» Assigned task: Take every line containing "enrollment" from the material and copy it.
----- Given data -----
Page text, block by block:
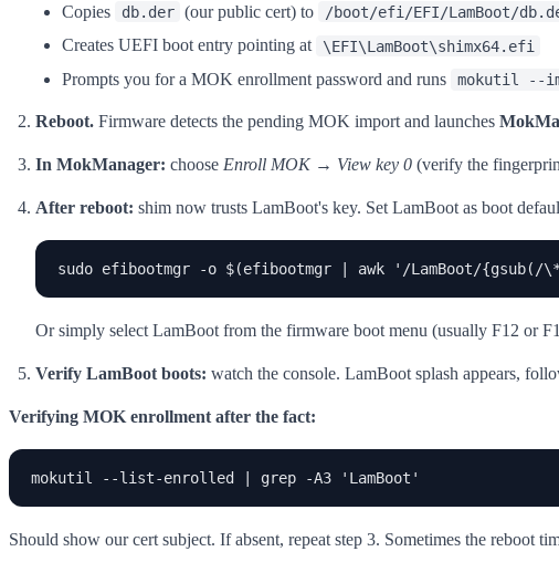
Copies
db.der (our public cert) to /boot/efi/EFI/LamBoot/
Creates UEFI boot entry pointing at \EFI\LamBoot\shimx64.efi
Prompts you for a MOK enrollment password and runs mokutil --
Reboot. Firmware detects the pending MOK import and launches
In MokManager: choose Enroll MOK→ View key 0 (verify the
After reboot: shim now trusts LamBoot's key. Set LamBoot as boot
sudo efibootmgr -o $(efibootmgr | awk '/LamBoot/
Or simply select LamBoot from the firmware boot menu (usually F12 or
Verify LamBoot boots: watch the console. LamBoot splash appears,
Verifying MOK enrollment after the fact:
mokutil --list-enrolled | grep -A3 'LamBoot'
Should show our cert subject. If absent, repeat step 3. Sometimes the reboot
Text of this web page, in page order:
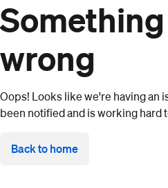
wrong
Oops! Looks like we're having an
been notified and is working hard
Back to home
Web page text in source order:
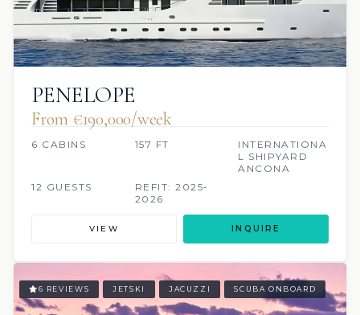
PENELOPE
From €190,000/week
6 CABINS 157 FT
INTERNATIONA
L SHIPYARD
ANCONA
12 GUESTS
REFIT: 2025-
2026
VIEW INQUIRE
6 REVIEWS JETSKI JACUZZI SCUBA ONBOARD
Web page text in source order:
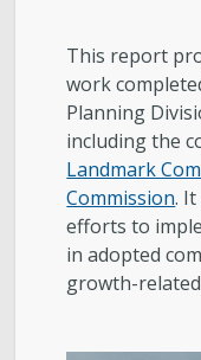
Schedule a
Subscribe to
Zoning
Score Reviews
This report
work
Planning
including the
Landmark
Commission.
efforts to
in adopted
growth-
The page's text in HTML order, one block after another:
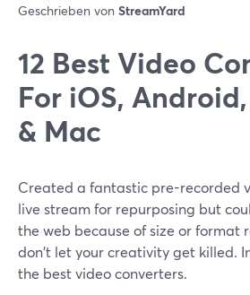
Geschrieben von StreamYard
12 Best Video
For iOS,
& Mac
Created a fantastic pre-recorded
live stream for repurposing but
the web because of size or format
don't let your creativity get killed.
the best video converters.
-----
» Answer box:
Prompts you for a MOK enrollment password and runs mokutil --
Verifying MOK enrollment after the fact:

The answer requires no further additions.